This means that the pdf of $||x_i-\mu||^2$ is $$f(\rho) = \frac{1}{2}\frac{1+q^2}{q\omega}e^{-\frac{(1+q^2)^2}{4q^2\omega}\rho}I_0\left(\frac{1-q^4}{4q^2\omega}\rho\right).$$
To ease notation set $a = \frac{1-q^4}{4q^2\omega}$, $b=-\frac{(1+q^2)^2}{4q^2\omega}$ and $c=\frac{1}{2}\frac{1+q^2}{q\omega}$.
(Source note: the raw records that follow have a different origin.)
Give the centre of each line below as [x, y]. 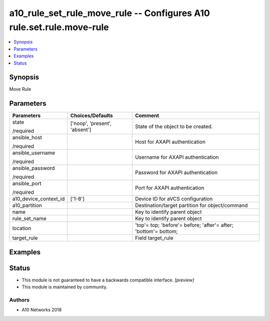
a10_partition [27, 205]
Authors [19, 300]
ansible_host [27, 138]
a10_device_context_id [38, 199]
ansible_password [33, 168]
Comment [147, 116]
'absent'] [81, 130]
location [22, 228]
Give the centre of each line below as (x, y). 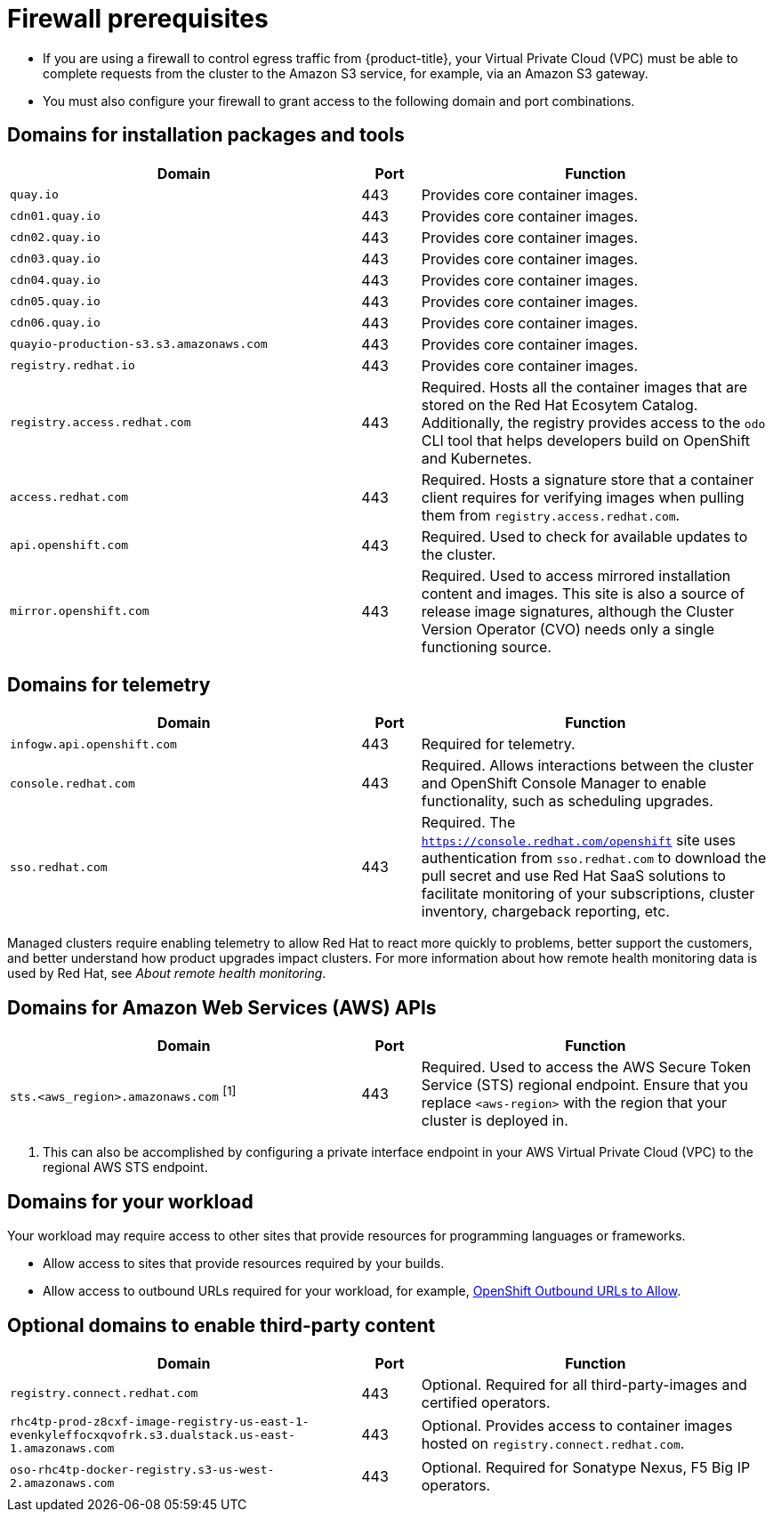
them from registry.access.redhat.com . (551, 515)
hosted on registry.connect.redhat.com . (553, 1444)
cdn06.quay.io (55, 323)
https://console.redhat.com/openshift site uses (578, 840)
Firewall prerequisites (138, 19)
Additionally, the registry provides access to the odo (593, 422)
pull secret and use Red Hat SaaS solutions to (573, 876)
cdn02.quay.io (55, 238)
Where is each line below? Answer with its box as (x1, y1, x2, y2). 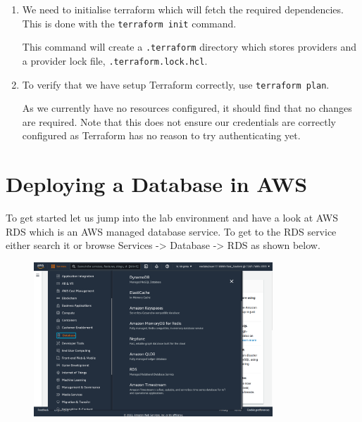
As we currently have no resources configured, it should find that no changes (22, 101, 352, 115)
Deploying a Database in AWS (6, 170, 308, 198)
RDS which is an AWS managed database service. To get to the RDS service (6, 224, 337, 238)
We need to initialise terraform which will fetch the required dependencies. (22, 2, 344, 16)
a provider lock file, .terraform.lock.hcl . (22, 53, 208, 68)
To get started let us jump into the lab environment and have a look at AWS (6, 210, 338, 225)
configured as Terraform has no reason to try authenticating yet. (22, 128, 301, 143)
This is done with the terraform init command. (22, 15, 237, 30)

The moment generating function of $||x_i-\mu||^2$ is $$\begin{cases} \frac{c}{\sqrt{(s-b)^2-a^2}} & (s-b) > a\\ 0 & \text{ else}\\ \end{cases}$$
Thus the moment generating function of $\widehat{r^2_{true}}$ is $$\begin{cases} \frac{c^N}{((s/N-b)^2-a^2)^{N/2}} & (s/N-b) > a\\ 0 & \text{else} \end{cases}$$ and the moment generating function of $||\overline{x} - \mu||^2$ is $$\begin{cases} \frac{Nc}{\sqrt{(s-Nb)^2-(Na)^2}} = \frac{c}{\sqrt{(s/N-b)^2-a^2}} & (s/N-b) > a\\ 0 & \text{ else} \end{cases}$$
This implies that the moment generating function of $\widehat{r^2}$ is $$\begin{cases} \frac{c^{N-1}}{((s/N-b)^2-a^2)^{(N-1)/2}} & (s/N-b) > a\\ 0 & \text{ else}. \end{cases}$$
Applying the inverse Laplace transform gives that $\widehat{r^2}$ has pdf $$g(\rho) = \frac{\sqrt{\pi}Nc^{N-1}}{\Gamma(\frac{N-1}{2})}\left(\frac{2\mathrm{i} a}{N\rho}\right)^{(2 - N)/2} e^{b N \rho} J_{N/2-1}( \mathrm{i} a N \rho).$$